• Prompt
Among the entries below, find the lines that hold the word "Paris" and report them.

(Stored entries)
==========

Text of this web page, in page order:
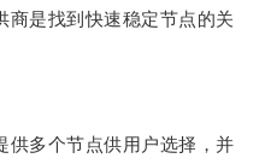
是找到快速稳定节点的关
多个节点供用户选择，并
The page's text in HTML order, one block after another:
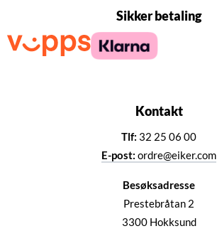
Sikker betaling
Kontakt
Tlf: 32 25 06 00
E-post: ordre@eiker.com
Besøksadresse
Prestebråtan 2
3300 Hokksund
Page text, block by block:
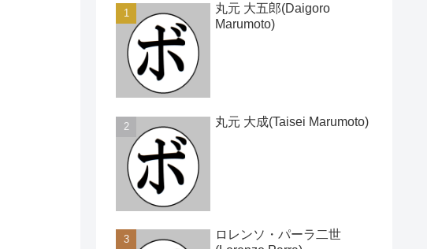
丸元 大五郎(Daigoro
Marumoto)
丸元 大成(Taisei Marumoto)
ロレンソ・パーラ二世
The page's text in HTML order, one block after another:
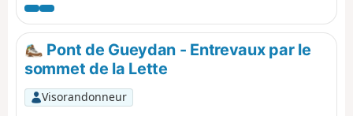
grande partie de l'étape, pour enfin rejoindre le village
perché d'Aiglun. Cette étape se déroule souvent en sous-
bois, sur des sentiers, des chemins et des routes très
peu fréquentées.
Pont de Gueydan - Entrevaux par le
sommet de la Lette
Visorandonneur
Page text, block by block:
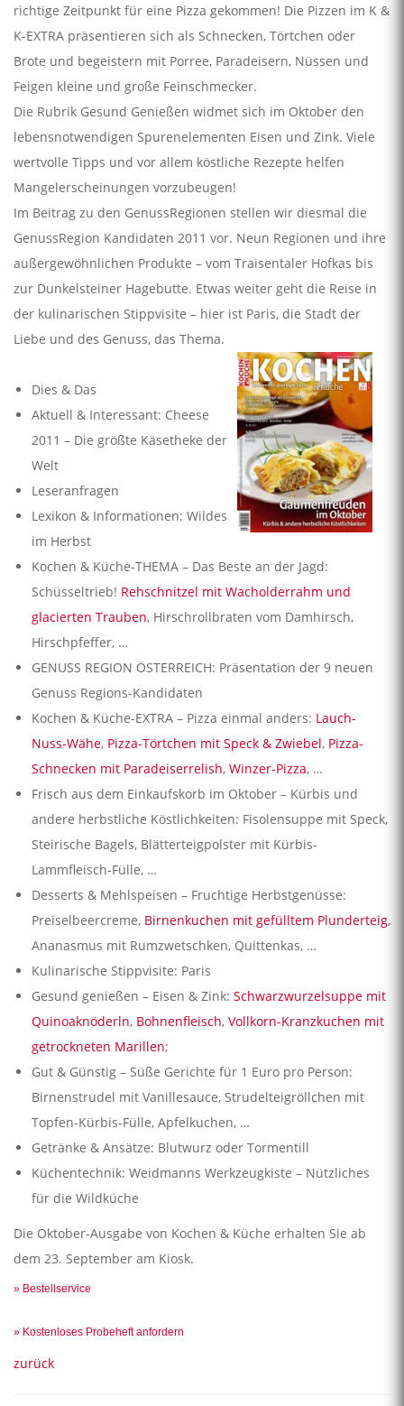
richtige Zeitpunkt für eine Pizza gekommen! Die Pizzen im K &
K-EXTRA präsentieren sich als Schnecken, Törtchen oder
Brote und begeistern mit Porree, Paradeisern, Nüssen und
Feigen kleine und große Feinschmecker.
Die Rubrik Gesund Genießen widmet sich im Oktober den
lebensnotwendigen Spurenelementen Eisen und Zink. Viele
wertvolle Tipps und vor allem köstliche Rezepte helfen
Mangelerscheinungen vorzubeugen!
Im Beitrag zu den GenussRegionen stellen wir diesmal die
GenussRegion Kandidaten 2011 vor. Neun Regionen und ihre
außergewöhnlichen Produkte – vom Traisentaler Hofkas bis
zur Dunkelsteiner Hagebutte. Etwas weiter geht die Reise in
der kulinarischen Stippvisite – hier ist Paris, die Stadt der
Liebe und des Genuss, das Thema.
Dies & Das
Aktuell & Interessant: Cheese
2011 – Die größte Käsetheke der
Welt
Leseranfragen
Lexikon & Informationen: Wildes
im Herbst
Kochen & Küche-THEMA – Das Beste an der Jagd:
Schüsseltrieb! Rehschnitzel mit Wacholderrahm und
glacierten Trauben, Hirschrollbraten vom Damhirsch,
Hirschpfeffer, …
GENUSS REGION ÖSTERREICH: Präsentation der 9 neuen
Genuss Regions-Kandidaten
Kochen & Küche-EXTRA – Pizza einmal anders: Lauch-
Nuss-Wähe, Pizza-Törtchen mit Speck & Zwiebel, Pizza-
Schnecken mit Paradeiserrelish, Winzer-Pizza, …
Frisch aus dem Einkaufskorb im Oktober – Kürbis und
andere herbstliche Köstlichkeiten: Fisolensuppe mit Speck,
Steirische Bagels, Blätterteigpolster mit Kürbis-
Lammfleisch-Fülle, …
Desserts & Mehlspeisen – Fruchtige Herbstgenüsse:
Preiselbeercreme, Birnenkuchen mit gefülltem Plunderteig,
Ananasmus mit Rumzwetschken, Quittenkas, …
Kulinarische Stippvisite: Paris
Gesund genießen – Eisen & Zink: Schwarzwurzelsuppe mit
Quinoaknöderln, Bohnenfleisch, Vollkorn-Kranzkuchen mit
getrockneten Marillen;
Gut & Günstig – Süße Gerichte für 1 Euro pro Person:
Birnenstrudel mit Vanillesauce, Strudelteigröllchen mit
Topfen-Kürbis-Fülle, Apfelkuchen, …
Getränke & Ansätze: Blutwurz oder Tormentill
Küchentechnik: Weidmanns Werkzeugkiste – Nützliches
für die Wildküche
Die Oktober-Ausgabe von Kochen & Küche erhalten Sie ab
dem 23. September am Kiosk.
» Bestellservice
» Kostenloses Probeheft anfordern
zurück
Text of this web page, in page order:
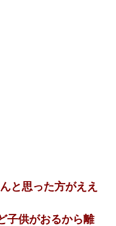
と思った方がええ
子供がおるから離
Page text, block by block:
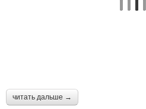
читать дальше →

==========

• Task response
der kulinarischen Stippvisite – hier ist Paris, die Stadt der
Kulinarische Stippvisite: Paris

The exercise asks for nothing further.